First, download the data which was used in the real-world air temperature experiment:

wget ftp://ftp.ncdc.noaa.gov/pub/data/gsod/ish-history.csv
wget ftp://ftp.ncdc.noaa.gov/pub/data/gsod/2000/gsod_2000.tar
wget ftp://ftp.ncdc.noaa.gov/pub/data/gsod/2001/gsod_2001.tar
wget ftp://ftp.ncdc.noaa.gov/pub/data/gsod/2002/gsod_2002.tar
wget ftp://ftp.ncdc.noaa.gov/pub/data/gsod/2003/gsod_2003.tar
wget ftp://ftp.ncdc.noaa.gov/pub/data/gsod/2004/gsod_2004.tar
wget ftp://ftp.ncdc.noaa.gov/pub/data/gsod/2005/gsod_2005.tar
wget ftp://ftp.ncdc.noaa.gov/pub/data/gsod/2006/gsod_2006.tar
wget ftp://ftp.ncdc.noaa.gov/pub/data/gsod/2007/gsod_2007.tar
wget ftp://ftp.ncdc.noaa.gov/pub/data/gsod/2008/gsod_2008.tar
wget ftp://ftp.ncdc.noaa.gov/pub/data/gsod/2009/gsod_2009.tar

Second, parse the data into HDF5 using the experiment scripts:

python gsod.py

Note that this parsing may take several hours because of a simple implementation. Fortunately, the data needs to be parsed only once into HDF5 format. By default, the GSOD data files are assumed to be in the current directory and the time period to parse is 2000-2009. These can be changed with arguments:

python gsod.py --path=/path/to/gsod/data/ --first=2001 --last=2005

GSOD data is available for "free and unrestricted use in research, education, and other non-commercial activities".

Running the experiments

It is assumed that you have successfully installed BayesPy and downloaded GSOD data (if you want to run that experiment).

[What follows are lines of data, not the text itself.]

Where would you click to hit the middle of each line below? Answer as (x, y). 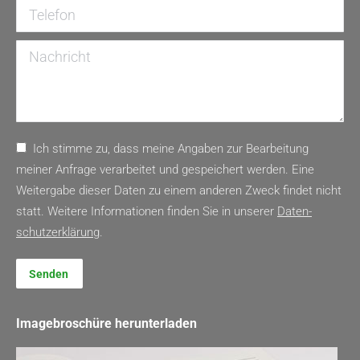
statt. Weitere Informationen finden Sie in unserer (147, 211)
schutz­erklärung (58, 232)
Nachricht (41, 51)
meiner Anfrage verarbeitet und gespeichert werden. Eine (165, 170)
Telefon (34, 9)
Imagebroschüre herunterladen (106, 323)
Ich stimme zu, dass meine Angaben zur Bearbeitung (171, 149)
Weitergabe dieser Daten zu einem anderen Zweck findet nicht (179, 190)
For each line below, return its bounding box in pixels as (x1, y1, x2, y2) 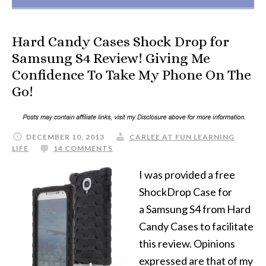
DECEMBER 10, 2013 (26, 132, 104, 141)
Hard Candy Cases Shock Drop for (12, 33, 229, 50)
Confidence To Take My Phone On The (12, 66, 251, 83)
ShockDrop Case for (139, 185, 232, 198)
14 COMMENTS (53, 144, 113, 153)
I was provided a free (139, 168, 235, 181)
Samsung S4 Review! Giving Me (12, 50, 210, 66)
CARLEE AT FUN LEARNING (129, 132, 235, 141)
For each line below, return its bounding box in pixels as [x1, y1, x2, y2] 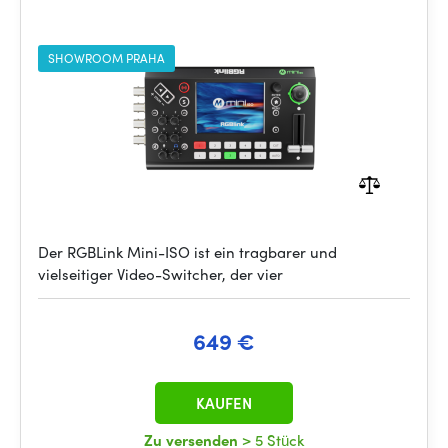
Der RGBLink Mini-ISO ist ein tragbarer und [38, 241, 337, 263]
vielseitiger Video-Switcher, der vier [38, 263, 283, 285]
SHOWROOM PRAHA [48, 49, 165, 67]
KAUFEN [196, 392, 252, 414]
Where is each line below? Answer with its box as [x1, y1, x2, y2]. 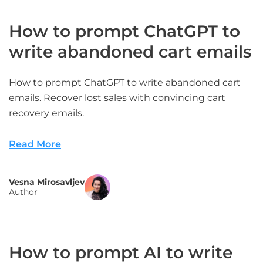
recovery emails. [9, 107, 84, 119]
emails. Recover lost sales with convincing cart [9, 92, 225, 103]
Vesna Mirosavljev [9, 177, 85, 187]
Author [9, 187, 38, 197]
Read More [9, 139, 61, 150]
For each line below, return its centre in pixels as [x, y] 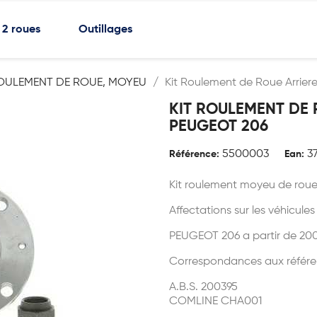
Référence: [194, 154]
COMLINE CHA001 [215, 301]
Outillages [106, 30]
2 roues [22, 30]
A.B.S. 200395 [203, 287]
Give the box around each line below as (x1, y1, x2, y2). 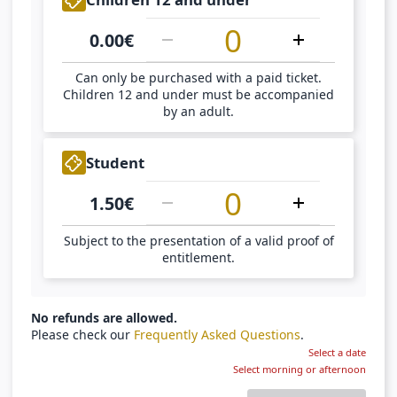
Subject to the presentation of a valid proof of (63, 232, 334, 250)
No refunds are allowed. (31, 309, 177, 327)
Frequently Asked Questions (134, 326, 300, 344)
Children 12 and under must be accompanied (63, 86, 334, 104)
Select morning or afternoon (233, 362, 366, 377)
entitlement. (162, 249, 235, 267)
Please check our (31, 326, 134, 344)
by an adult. (163, 103, 234, 121)
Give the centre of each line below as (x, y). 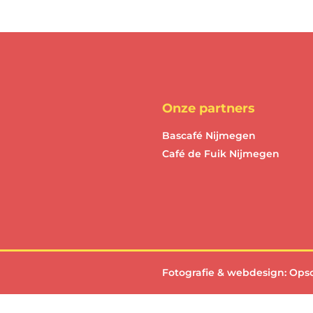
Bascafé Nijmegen (209, 136)
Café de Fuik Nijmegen (221, 154)
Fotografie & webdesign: (226, 273)
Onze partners (209, 109)
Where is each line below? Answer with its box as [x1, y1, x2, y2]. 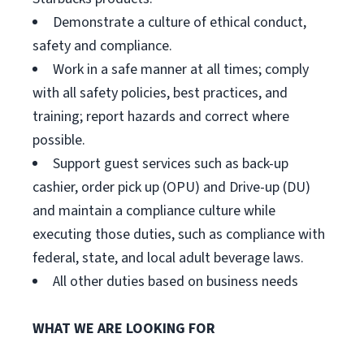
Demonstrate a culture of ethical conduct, [53, 12, 306, 32]
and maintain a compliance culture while [32, 201, 275, 221]
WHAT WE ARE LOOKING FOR [32, 318, 215, 339]
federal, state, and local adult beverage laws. [32, 248, 304, 268]
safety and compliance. [32, 36, 172, 56]
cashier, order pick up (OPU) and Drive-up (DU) [32, 177, 310, 197]
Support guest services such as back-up [53, 154, 288, 174]
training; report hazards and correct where [32, 106, 289, 127]
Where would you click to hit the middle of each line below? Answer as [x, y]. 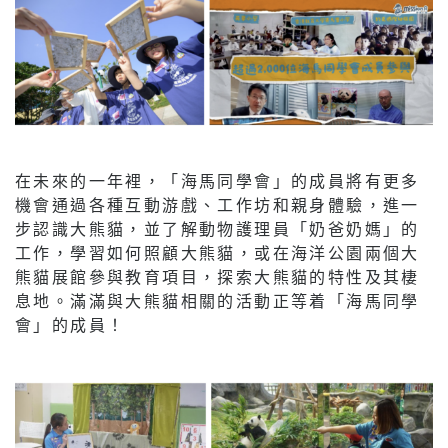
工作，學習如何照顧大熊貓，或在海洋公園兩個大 [217, 253]
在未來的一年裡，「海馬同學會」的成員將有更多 [217, 181]
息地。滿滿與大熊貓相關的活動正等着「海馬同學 [217, 301]
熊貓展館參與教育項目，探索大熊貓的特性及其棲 [217, 277]
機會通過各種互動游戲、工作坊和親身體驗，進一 [217, 205]
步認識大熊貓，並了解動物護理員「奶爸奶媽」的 [217, 229]
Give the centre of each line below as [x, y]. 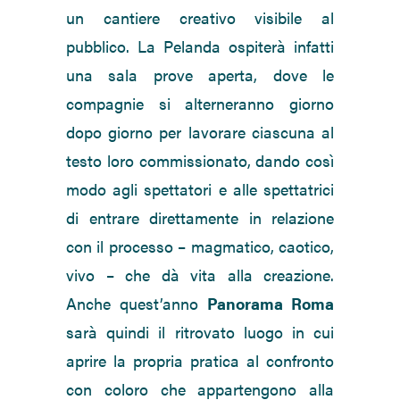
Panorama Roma [271, 304]
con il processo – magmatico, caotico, [200, 246]
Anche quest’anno [137, 304]
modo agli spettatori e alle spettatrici [200, 189]
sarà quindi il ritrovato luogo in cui [200, 332]
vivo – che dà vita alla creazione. [200, 275]
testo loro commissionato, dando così [200, 161]
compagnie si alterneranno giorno [200, 104]
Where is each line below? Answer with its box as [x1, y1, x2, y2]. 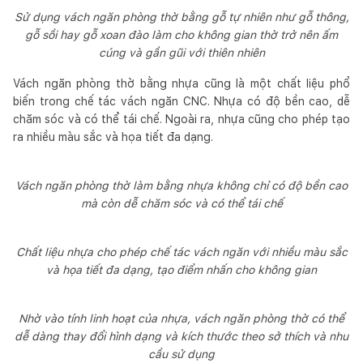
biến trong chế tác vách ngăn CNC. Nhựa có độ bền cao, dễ [13, 94, 350, 108]
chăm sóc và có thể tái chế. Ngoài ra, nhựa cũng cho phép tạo [13, 112, 350, 126]
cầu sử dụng [148, 347, 215, 361]
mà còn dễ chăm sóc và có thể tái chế [80, 196, 283, 210]
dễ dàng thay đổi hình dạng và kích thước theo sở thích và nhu [15, 329, 348, 343]
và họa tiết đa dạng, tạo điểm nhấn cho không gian [46, 263, 317, 276]
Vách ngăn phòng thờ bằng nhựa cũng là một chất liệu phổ [13, 76, 350, 90]
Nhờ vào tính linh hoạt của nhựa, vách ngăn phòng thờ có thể [19, 311, 344, 325]
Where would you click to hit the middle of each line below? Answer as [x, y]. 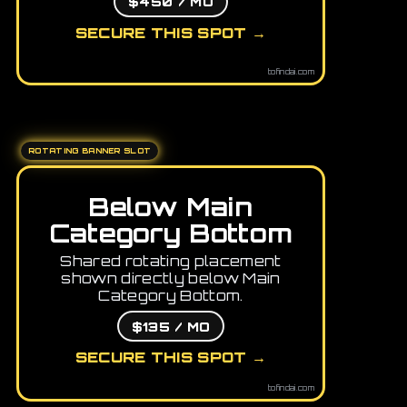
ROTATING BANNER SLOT [90, 151]
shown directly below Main [171, 278]
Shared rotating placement [171, 261]
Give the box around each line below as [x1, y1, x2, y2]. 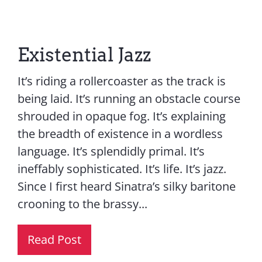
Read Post [27, 232, 81, 248]
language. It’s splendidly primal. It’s [17, 143, 205, 160]
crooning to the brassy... [17, 196, 147, 212]
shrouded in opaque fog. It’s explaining [17, 108, 226, 125]
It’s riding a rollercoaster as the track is [17, 73, 226, 89]
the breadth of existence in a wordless [17, 126, 223, 142]
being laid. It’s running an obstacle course [17, 91, 240, 107]
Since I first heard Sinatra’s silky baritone [17, 178, 236, 195]
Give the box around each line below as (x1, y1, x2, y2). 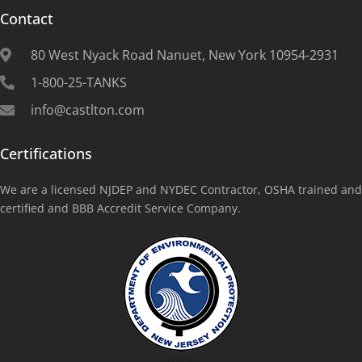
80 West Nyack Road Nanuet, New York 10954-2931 (30, 46, 339, 65)
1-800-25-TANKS (30, 74, 127, 92)
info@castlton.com (30, 101, 145, 120)
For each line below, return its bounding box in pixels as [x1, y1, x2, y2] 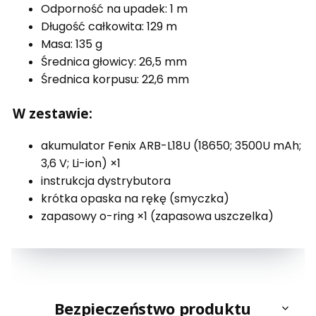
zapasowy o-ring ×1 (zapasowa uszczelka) [41, 207, 274, 224]
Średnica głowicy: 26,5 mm [41, 54, 187, 71]
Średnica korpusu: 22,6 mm [41, 71, 189, 88]
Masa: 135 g [41, 36, 102, 53]
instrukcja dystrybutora [41, 172, 171, 189]
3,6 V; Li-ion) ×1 [41, 154, 121, 171]
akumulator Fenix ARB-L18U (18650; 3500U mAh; [41, 137, 301, 154]
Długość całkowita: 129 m [41, 18, 177, 35]
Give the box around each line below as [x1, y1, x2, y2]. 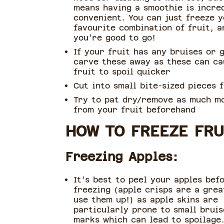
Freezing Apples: [65, 150, 178, 164]
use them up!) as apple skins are [73, 195, 218, 204]
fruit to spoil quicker [73, 67, 170, 76]
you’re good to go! [73, 33, 155, 42]
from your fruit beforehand [73, 105, 195, 114]
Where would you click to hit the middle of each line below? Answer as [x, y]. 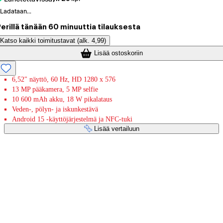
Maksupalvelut [38, 161]
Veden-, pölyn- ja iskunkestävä [55, 109]
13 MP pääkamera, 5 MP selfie [55, 89]
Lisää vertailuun [116, 128]
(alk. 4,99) [92, 40]
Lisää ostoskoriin [118, 53]
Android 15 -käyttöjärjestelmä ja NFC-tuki [72, 119]
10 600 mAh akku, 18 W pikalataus [62, 99]
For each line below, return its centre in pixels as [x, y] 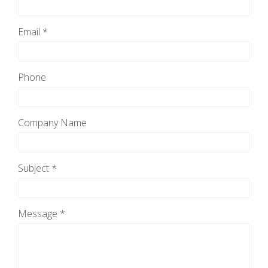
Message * [42, 214]
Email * [33, 32]
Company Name [52, 123]
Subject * [37, 168]
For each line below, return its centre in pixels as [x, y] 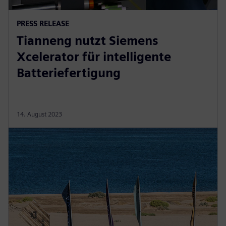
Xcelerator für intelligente [94, 56]
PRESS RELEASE [43, 23]
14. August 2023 [39, 114]
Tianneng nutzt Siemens [88, 40]
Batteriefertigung [69, 73]
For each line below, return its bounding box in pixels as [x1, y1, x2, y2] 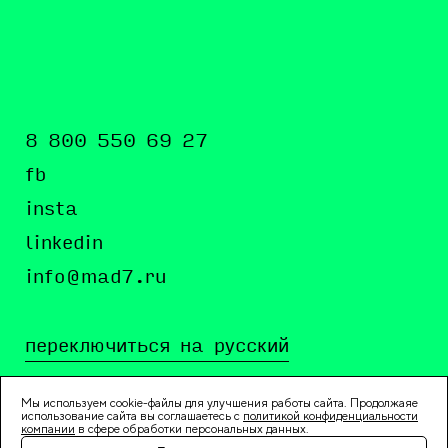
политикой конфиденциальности [243, 409, 418, 423]
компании [21, 422, 75, 436]
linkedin [25, 235, 103, 253]
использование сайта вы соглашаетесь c [21, 409, 243, 423]
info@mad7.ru [25, 269, 166, 287]
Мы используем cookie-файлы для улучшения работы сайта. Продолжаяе [21, 396, 418, 410]
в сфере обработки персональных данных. [75, 422, 309, 436]
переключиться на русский [25, 338, 289, 356]
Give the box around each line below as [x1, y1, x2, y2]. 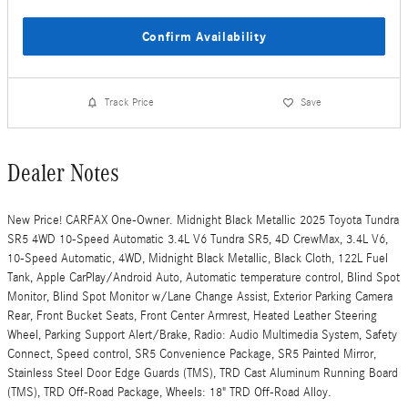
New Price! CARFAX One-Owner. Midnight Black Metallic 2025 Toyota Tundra [7, 212, 399, 228]
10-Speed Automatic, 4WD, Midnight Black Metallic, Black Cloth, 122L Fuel [7, 250, 388, 266]
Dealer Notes [7, 158, 119, 187]
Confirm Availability [141, 28, 267, 45]
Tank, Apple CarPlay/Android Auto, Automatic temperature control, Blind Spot [7, 270, 400, 285]
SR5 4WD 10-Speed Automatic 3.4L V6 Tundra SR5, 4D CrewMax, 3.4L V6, [7, 231, 388, 247]
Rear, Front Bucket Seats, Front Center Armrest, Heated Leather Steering [7, 308, 377, 323]
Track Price [105, 96, 155, 109]
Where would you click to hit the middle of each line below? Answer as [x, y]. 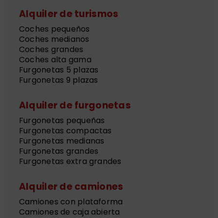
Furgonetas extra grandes [70, 162]
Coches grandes [51, 50]
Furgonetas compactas [65, 131]
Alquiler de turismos [69, 14]
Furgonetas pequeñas [62, 121]
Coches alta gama [55, 60]
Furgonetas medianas [62, 141]
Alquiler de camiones [71, 187]
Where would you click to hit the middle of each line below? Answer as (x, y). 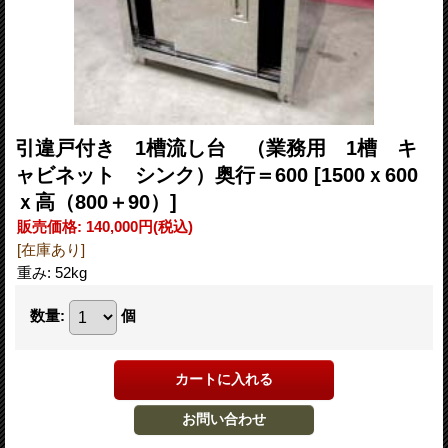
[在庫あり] (51, 250)
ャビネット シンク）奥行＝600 (164, 175)
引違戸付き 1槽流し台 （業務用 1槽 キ (216, 148)

In the first experiment, the data were observations from 1-dimensional oscillating signal with changing frequency. The experiment can be run as follows:

python toy_experiment.py --dynamics=constant
python toy_experiment.py --dynamics=switching
python toy_experiment.py --dynamics=varying

In the second experiment, the data were observations from a simulated stochastic advection-diffusion process. The experiment can be run as follows:

python spde_experiment.py --dynamics=constant --seed=1
python spde_experiment.py --dynamics=constant --seed=1 --d=60
python spde_experiment.py --dynamics=switching --seed=1
python spde_experiment.py --dynamics=varying --seed=1

All the five set of experiments can be run by changing the seed (1,2,3,4,5).

In the third experiment, the data were daily mean temperature measurements in Europe. The experiment can be run as follows:

python gsod_experiment.py --dynamics=constant --seed=1
python gsod_experiment.py --dynamics=switching --seed=1
python gsod_experiment.py --dynamics=varying --seed=1

Again, all the five set of experiments can be run by changing the seed (1,2,3,4,5). The experiments plot the approximate VB posterior distributions for some variables during the learning. If you want to disable this, use the command line argument --no-monitor.

All the experiment scripts have more command line arguments in case the user wants to play with the experiments (see them with --help). Note that especially the second and the third experiments require computational resources and may take a long time to run.